🤖 AI Summary
To address three key bottlenecks in large language models (LLMs) for long-context reasoning—quadratic computational complexity, hard context-length limits, and sharp performance degradation beyond the pretraining context window—this paper proposes an iterative reasoning paradigm. It alternates short-segment inference with dynamic generation of intermediate summaries, enabling unbounded reasoning depth. A novel zigzag memory pattern is introduced to decouple reasoning depth from computational cost without modifying model architecture. The method comprises: (1) iterative reasoning chain design, (2) lightweight context compression, (3) dynamic progress summarization, and (4) reconstruction of long-context benchmarks (e.g., extending OpenR1-Math to 333K samples). Evaluated on Qwen2.5-Math-7B, it achieves 3–13% absolute accuracy gains on MATH500, AIME24, and GPQA_diamond, with significantly reduced computational overhead. Empirical validation confirms cross-architecture generalizability.
📝 Abstract
Advanced reasoning in large language models has achieved remarkable performance on challenging tasks, but the prevailing long-context reasoning paradigm faces critical limitations: quadratic computational scaling with sequence length, reasoning constrained by maximum context boundaries, and performance degradation beyond pre-training context windows. Existing approaches primarily compress reasoning chains without addressing the fundamental scaling problem. To overcome these challenges, we introduce InftyThink, a paradigm that transforms monolithic reasoning into an iterative process with intermediate summarization.
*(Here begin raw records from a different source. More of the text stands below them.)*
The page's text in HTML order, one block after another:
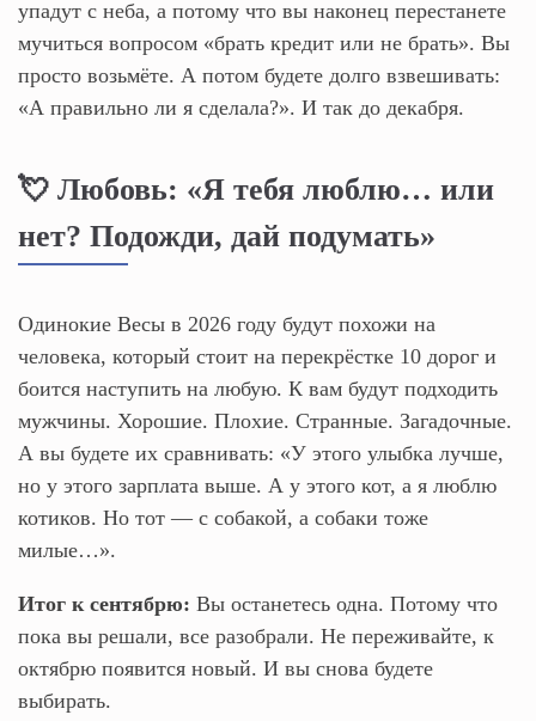
упадут с неба, а потому что вы наконец перестанете
мучиться вопросом «брать кредит или не брать». Вы
просто возьмёте. А потом будете долго взвешивать:
«А правильно ли я сделала?». И так до декабря.
💘 Любовь: «Я тебя люблю… или
нет? Подожди, дай подумать»
Одинокие Весы в 2026 году будут похожи на
человека, который стоит на перекрёстке 10 дорог и
боится наступить на любую. К вам будут подходить
мужчины. Хорошие. Плохие. Странные. Загадочные.
А вы будете их сравнивать: «У этого улыбка лучше,
но у этого зарплата выше. А у этого кот, а я люблю
котиков. Но тот — с собакой, а собаки тоже
милые…».
Итог к сентябрю: Вы останетесь одна. Потому что
пока вы решали, все разобрали. Не переживайте, к
октябрю появится новый. И вы снова будете
выбирать.
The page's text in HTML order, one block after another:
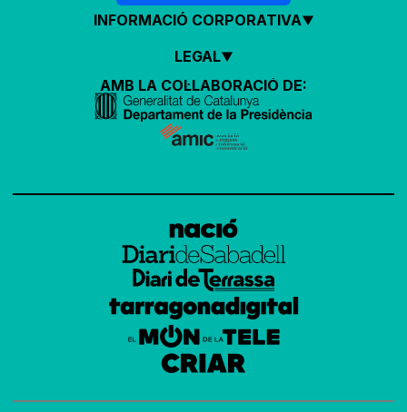
INFORMACIÓ CORPORATIVA
LEGAL
AMB LA COL·LABORACIÓ DE:

By interleaving short reasoning segments with concise progress summaries, our approach enables unbounded reasoning depth while maintaining bounded computational costs. This creates a characteristic sawtooth memory pattern that significantly reduces computational complexity compared to traditional approaches. Furthermore, we develop a methodology for reconstructing long-context reasoning datasets into our iterative format, transforming OpenR1-Math into 333K training instances. Experiments across multiple model architectures demonstrate that our approach reduces computational costs while improving performance, with Qwen2.5-Math-7B showing 3-13% improvements across MATH500, AIME24, and GPQA_diamond benchmarks. Our work challenges the assumed trade-off between reasoning depth and computational efficiency, providing a more scalable approach to complex reasoning without architectural modifications.